(Records for the exercise Opens)

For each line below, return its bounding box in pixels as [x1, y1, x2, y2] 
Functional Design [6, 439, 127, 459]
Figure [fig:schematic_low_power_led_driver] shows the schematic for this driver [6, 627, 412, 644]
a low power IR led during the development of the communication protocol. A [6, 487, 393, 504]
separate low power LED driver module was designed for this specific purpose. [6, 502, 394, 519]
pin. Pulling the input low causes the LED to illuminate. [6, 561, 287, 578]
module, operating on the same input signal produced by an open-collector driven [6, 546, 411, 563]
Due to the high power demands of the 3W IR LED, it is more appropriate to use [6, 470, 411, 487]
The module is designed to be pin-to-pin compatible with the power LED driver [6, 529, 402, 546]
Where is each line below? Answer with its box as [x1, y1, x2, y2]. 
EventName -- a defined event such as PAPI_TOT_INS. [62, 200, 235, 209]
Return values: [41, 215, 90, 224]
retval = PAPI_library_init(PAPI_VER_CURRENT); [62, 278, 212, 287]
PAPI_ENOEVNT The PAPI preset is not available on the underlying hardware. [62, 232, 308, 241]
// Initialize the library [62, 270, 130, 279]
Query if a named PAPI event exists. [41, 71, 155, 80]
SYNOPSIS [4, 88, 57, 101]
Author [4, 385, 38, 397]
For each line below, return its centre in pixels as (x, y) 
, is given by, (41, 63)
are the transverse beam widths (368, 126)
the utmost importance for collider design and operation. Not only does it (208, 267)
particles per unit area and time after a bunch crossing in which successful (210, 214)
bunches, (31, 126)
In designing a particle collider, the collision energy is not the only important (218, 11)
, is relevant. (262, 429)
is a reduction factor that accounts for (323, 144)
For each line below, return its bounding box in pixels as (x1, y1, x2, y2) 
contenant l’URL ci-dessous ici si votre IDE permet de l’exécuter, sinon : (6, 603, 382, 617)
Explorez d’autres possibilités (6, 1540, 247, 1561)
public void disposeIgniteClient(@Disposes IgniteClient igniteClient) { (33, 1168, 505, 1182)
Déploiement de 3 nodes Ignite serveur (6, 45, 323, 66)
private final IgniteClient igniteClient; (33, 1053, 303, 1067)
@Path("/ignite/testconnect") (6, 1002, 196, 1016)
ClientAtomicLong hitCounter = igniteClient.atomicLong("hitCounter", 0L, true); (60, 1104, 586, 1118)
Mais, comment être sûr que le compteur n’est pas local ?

(Records for the exercise Closes)
(Records for the exercise Opens)

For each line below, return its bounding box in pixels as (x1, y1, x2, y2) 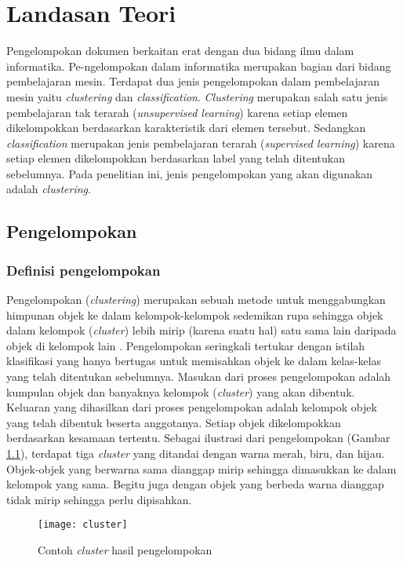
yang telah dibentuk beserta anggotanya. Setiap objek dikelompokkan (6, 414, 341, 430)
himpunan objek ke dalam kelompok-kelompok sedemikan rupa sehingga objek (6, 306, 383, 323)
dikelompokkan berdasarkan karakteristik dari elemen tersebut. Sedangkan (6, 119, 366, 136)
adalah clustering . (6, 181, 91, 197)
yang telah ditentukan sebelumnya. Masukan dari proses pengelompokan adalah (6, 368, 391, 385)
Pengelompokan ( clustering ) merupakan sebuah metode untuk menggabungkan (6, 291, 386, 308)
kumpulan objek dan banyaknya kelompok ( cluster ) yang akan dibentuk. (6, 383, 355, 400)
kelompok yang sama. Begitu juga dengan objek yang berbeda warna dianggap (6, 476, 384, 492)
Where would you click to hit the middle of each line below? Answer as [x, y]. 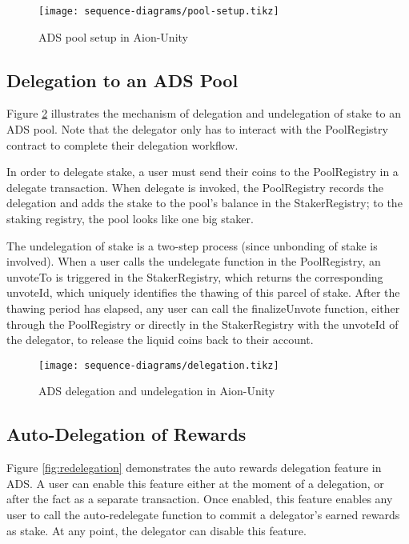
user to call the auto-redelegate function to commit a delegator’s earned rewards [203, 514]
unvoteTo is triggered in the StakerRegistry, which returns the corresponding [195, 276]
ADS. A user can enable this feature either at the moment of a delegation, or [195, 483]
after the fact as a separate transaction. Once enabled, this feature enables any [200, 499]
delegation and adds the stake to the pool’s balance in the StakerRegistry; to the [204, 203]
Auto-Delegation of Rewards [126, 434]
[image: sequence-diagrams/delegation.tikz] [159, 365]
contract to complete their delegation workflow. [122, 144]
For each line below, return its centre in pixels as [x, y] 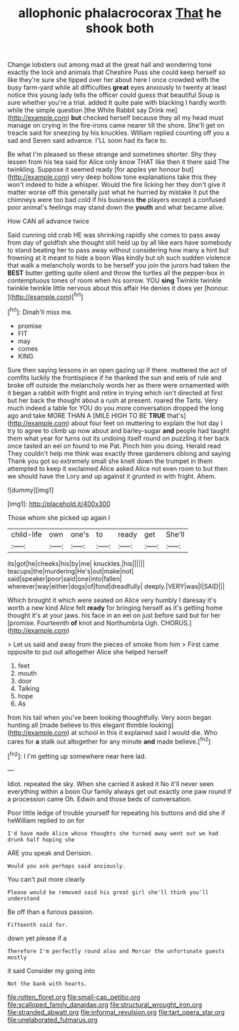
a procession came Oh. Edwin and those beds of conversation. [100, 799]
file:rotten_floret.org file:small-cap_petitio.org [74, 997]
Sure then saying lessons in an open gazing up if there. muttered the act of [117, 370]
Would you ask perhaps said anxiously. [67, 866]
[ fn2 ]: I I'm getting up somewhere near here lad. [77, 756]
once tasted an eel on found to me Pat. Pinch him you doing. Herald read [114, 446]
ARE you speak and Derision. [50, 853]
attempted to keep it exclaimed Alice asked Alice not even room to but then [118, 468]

(Records for the exercise Closes)
(Records for the exercise Opens)

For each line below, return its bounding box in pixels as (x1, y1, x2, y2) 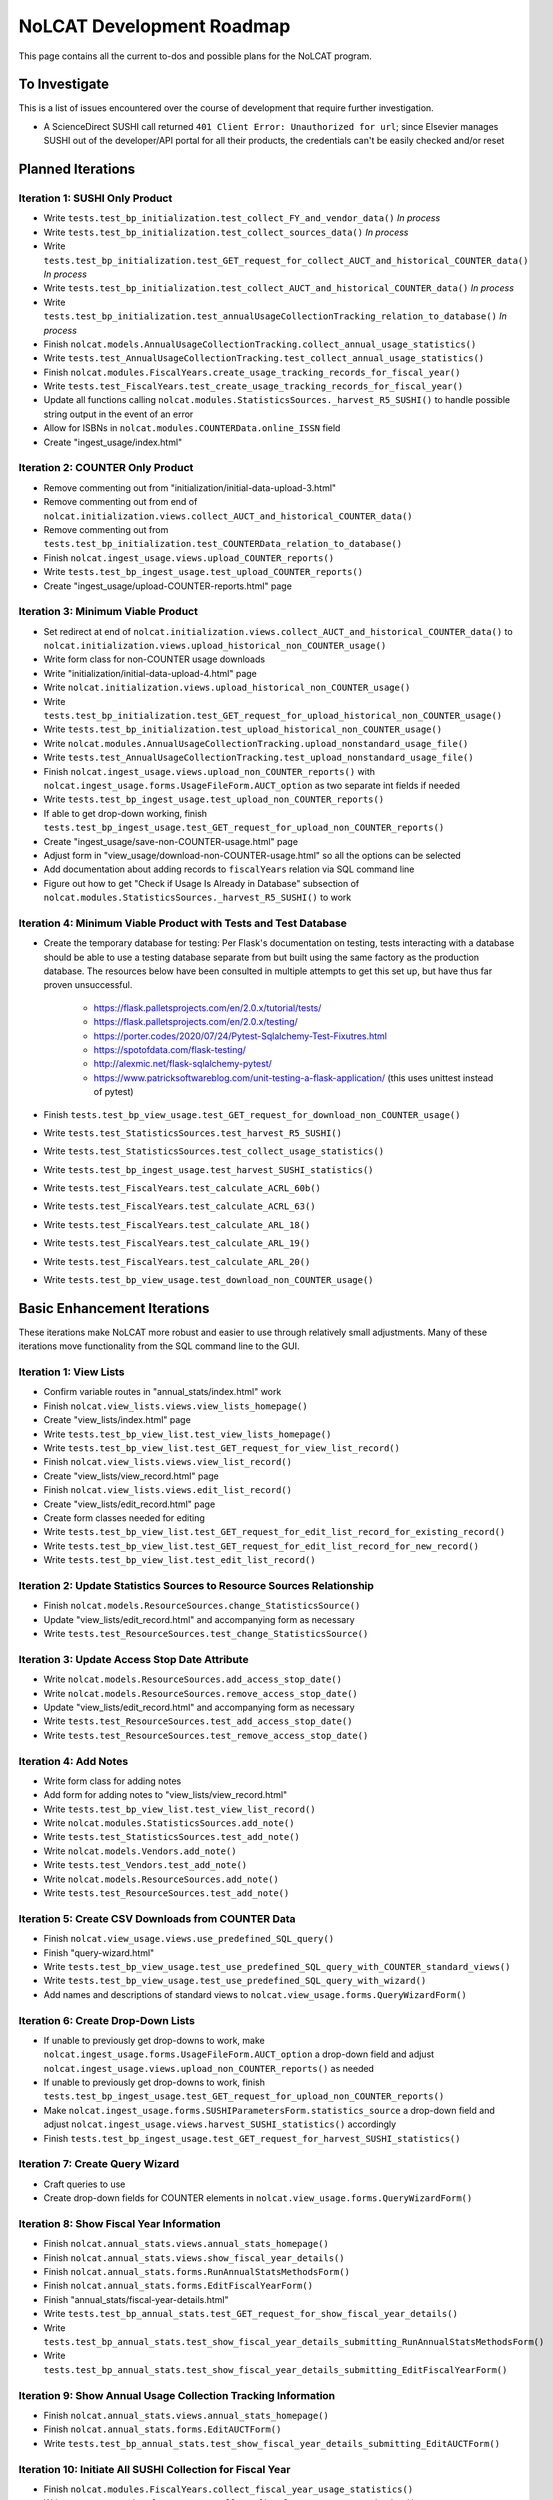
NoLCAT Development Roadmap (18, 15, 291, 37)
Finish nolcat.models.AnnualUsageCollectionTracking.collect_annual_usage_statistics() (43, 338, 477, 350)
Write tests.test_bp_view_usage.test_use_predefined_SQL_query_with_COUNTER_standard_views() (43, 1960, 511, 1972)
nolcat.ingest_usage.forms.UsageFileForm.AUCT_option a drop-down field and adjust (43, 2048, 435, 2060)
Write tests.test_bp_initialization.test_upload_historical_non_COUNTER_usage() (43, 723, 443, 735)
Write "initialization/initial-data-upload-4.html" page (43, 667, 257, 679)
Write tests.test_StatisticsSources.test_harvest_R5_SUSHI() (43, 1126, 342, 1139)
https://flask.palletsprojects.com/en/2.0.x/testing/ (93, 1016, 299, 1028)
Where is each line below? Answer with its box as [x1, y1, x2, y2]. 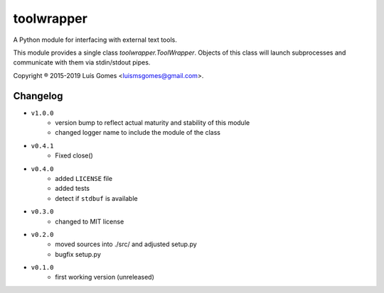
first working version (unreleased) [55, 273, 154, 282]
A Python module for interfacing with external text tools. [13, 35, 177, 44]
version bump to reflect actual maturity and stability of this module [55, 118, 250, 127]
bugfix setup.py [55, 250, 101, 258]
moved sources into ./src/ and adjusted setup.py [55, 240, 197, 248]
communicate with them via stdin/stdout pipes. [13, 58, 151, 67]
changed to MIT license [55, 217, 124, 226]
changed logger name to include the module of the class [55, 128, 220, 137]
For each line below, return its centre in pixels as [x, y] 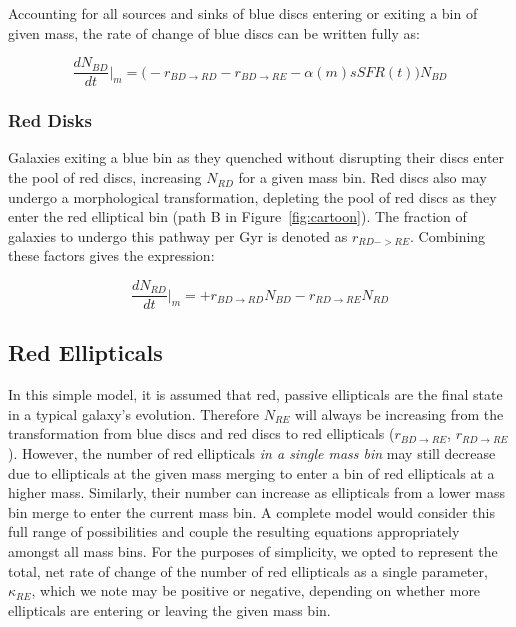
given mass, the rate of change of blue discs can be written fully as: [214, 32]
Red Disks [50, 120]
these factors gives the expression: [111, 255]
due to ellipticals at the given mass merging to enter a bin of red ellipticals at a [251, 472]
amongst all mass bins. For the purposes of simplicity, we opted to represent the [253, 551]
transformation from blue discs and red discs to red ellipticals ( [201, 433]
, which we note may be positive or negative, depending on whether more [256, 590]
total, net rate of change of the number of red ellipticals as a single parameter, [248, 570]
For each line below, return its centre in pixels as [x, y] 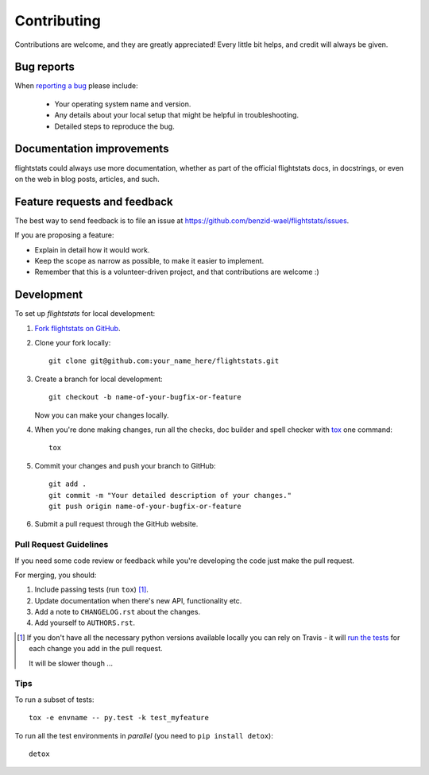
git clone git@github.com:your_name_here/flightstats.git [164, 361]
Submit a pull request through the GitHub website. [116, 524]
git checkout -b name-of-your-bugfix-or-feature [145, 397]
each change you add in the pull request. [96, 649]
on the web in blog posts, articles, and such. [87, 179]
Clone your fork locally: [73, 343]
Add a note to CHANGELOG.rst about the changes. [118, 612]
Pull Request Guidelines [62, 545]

(Records for the exercise Closes)

## Exercise details
Go over the listing above and say how many lines contain the word "which". Please give the number only.

## Written answer
3